The situation when the joints hurt after physical activity is common. Any stress - heavy physical work, regular sports or excess weight negatively affects the structure of joint elements, deforms them and gradually destroys them.

The amount of synovial fluid in the joint cavity begins to decrease. During movement, the changed parts are subjected to strong friction, which is accompanied by pain.

Physical activity and its effects on joints

To avoid joint pain after physical activity, before choosing a suitable sport, you should check the condition of the body, including the musculoskeletal system.

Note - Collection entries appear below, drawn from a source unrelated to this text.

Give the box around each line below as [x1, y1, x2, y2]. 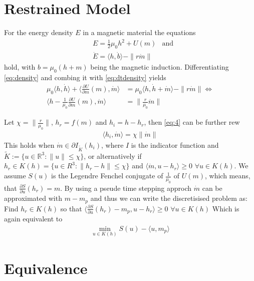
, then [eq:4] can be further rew [144, 117, 240, 127]
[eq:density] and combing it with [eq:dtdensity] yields [4, 72, 166, 83]
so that [60, 203, 82, 213]
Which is [212, 203, 239, 213]
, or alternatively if [84, 150, 142, 161]
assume [4, 170, 26, 181]
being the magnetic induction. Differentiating [90, 62, 229, 72]
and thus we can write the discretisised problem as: [90, 193, 247, 203]
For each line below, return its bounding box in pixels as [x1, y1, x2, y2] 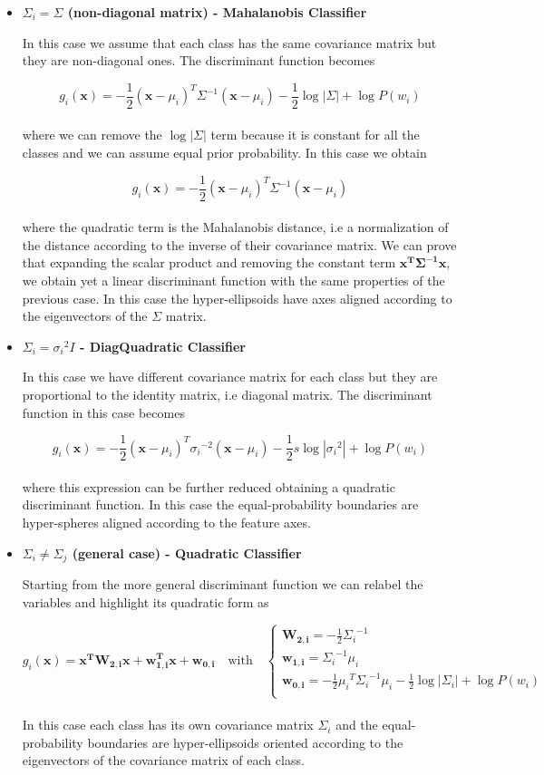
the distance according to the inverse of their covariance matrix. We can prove [22, 235, 457, 254]
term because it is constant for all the [210, 125, 420, 144]
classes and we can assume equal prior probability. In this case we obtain [22, 143, 427, 162]
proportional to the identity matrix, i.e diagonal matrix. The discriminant [22, 385, 432, 404]
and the [335, 715, 378, 734]
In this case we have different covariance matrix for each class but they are [22, 367, 438, 386]
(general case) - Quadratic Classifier [72, 543, 302, 562]
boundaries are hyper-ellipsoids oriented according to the [87, 732, 403, 751]
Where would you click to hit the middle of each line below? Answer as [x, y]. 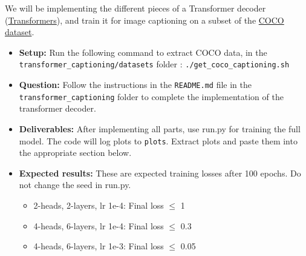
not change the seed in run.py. [75, 185]
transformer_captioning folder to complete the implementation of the [151, 96]
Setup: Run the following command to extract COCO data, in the [143, 52]
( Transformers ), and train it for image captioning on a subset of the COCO [145, 20]
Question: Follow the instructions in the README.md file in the [135, 85]
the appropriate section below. [75, 153]
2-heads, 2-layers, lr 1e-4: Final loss [99, 205]
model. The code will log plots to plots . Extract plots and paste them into [158, 140]
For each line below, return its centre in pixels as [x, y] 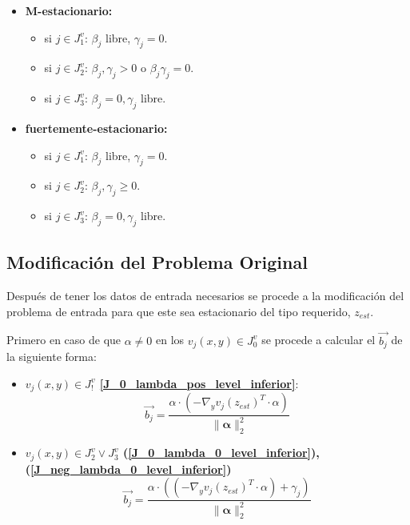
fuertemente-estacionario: [96, 128]
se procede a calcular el [318, 340]
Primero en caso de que [64, 340]
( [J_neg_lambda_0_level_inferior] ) [128, 469]
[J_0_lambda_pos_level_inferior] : [199, 383]
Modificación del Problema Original [157, 262]
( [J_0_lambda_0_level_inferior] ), [221, 453]
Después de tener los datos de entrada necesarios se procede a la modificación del [205, 296]
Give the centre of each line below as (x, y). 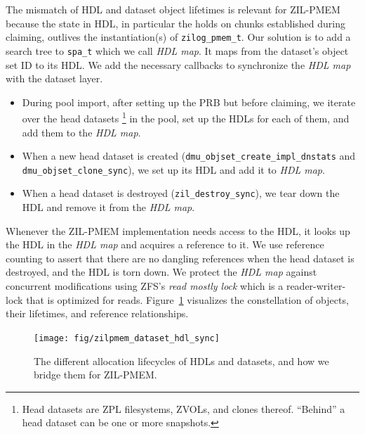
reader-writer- (316, 286)
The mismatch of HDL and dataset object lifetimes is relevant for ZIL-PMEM (173, 9)
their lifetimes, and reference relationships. (97, 313)
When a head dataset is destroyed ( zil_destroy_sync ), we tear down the (181, 193)
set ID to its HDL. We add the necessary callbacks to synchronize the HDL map (178, 64)
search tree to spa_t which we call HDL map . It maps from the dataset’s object (177, 50)
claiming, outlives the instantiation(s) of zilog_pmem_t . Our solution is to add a (178, 37)
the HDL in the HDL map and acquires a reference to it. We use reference (165, 244)
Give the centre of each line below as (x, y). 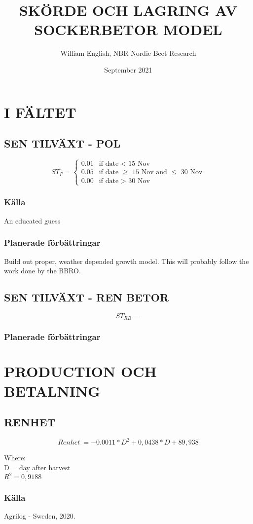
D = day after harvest (37, 468)
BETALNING (52, 391)
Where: (15, 458)
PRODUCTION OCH (80, 371)
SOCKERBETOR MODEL (128, 29)
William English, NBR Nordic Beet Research (128, 53)
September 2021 (128, 69)
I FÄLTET (40, 112)
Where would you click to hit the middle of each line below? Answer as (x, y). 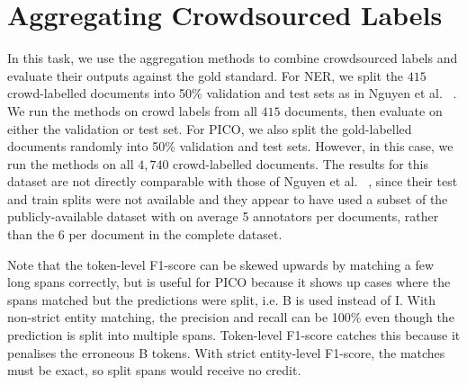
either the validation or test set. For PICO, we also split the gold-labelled (210, 128)
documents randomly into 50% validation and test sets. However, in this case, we (230, 146)
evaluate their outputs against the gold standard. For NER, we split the (206, 75)
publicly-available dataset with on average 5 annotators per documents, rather (223, 216)
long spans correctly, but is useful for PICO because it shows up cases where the (229, 282)
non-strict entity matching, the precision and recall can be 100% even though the (231, 317)
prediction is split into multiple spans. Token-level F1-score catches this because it (234, 335)
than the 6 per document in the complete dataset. (145, 234)
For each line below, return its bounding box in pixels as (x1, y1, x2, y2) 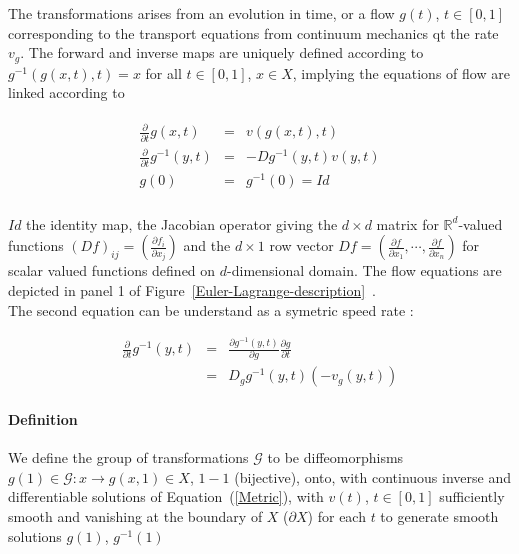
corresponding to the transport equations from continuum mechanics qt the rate (8, 22, 499, 43)
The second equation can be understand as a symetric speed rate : (8, 299, 414, 320)
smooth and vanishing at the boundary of (8, 505, 263, 526)
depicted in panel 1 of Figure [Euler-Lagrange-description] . (8, 279, 376, 300)
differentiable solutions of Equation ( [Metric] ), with (8, 486, 324, 507)
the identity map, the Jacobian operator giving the (26, 213, 338, 234)
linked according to (8, 82, 125, 103)
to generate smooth (380, 505, 499, 526)
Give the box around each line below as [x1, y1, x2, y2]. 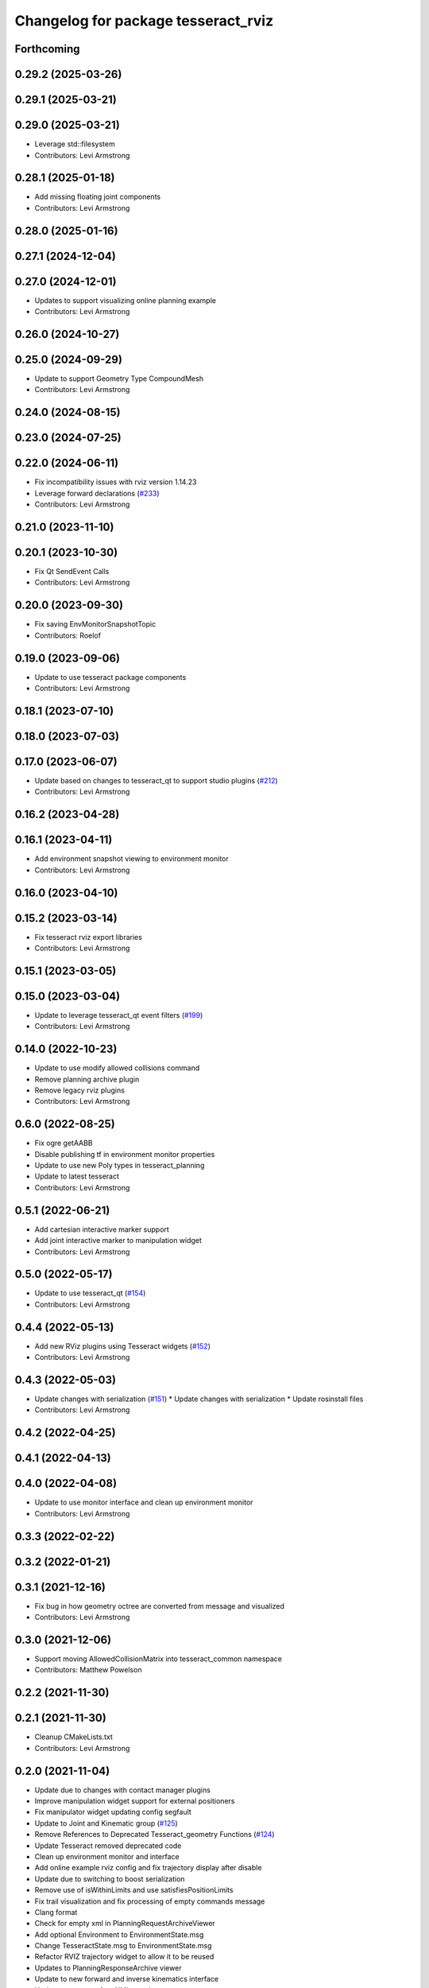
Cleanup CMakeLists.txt [34, 1732, 113, 1741]
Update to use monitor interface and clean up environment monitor [34, 1497, 253, 1507]
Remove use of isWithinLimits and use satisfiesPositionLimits [34, 1885, 234, 1895]
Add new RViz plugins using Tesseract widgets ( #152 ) [34, 1341, 211, 1351]
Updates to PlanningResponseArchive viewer [34, 1963, 182, 1972]
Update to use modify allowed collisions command [34, 1063, 200, 1073]
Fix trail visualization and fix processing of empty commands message [34, 1897, 265, 1906]
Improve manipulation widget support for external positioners [34, 1796, 235, 1806]

For amateur athletes, the main goals of training should be to maintain good physical shape, improve health and receive only positive emotions.

In order to improve the condition of the joints and restore their nutrition, the doctor may suggest that you start swimming, yoga and wushu gymnastics.

Short quiet jogging, Nordic walking, cycling and using an ergometer help strengthen the musculoskeletal system. As a result of the exercises, the muscles become stronger and the ligaments become flexible.

If a person prefers power sports - for example, weight lifting, there is a real threat of the appearance and persistence of joint pain after physical exertion.

The intense, stable or constantly increasing impact on the joint parts provokes the destruction of the osteochondral tissues, displacement and deformation of the bones.

Most often, athletes experience problems with the joints of the lower limbs, shoulder girdle and spine.

Symptoms of pain during exercise

To determine exactly why the joints hurt during exercise, it is important to identify the main symptoms and analyze them. The type of injury or the presence of a disease can be determined by a special combination of signs.

After intense physical exertion, a partial or complete dislocation of the joint may occur. It can be diagnosed by symptoms:

  • the appearance of severe deformation of the joint;
  • the appearance of strong, bright pain when performing any movement of the limb;
  • there is a sharp swelling of nearby tissues;
  • the presence of bruises (appear when ligaments are torn);
  • local increase in temperature in the area of injury.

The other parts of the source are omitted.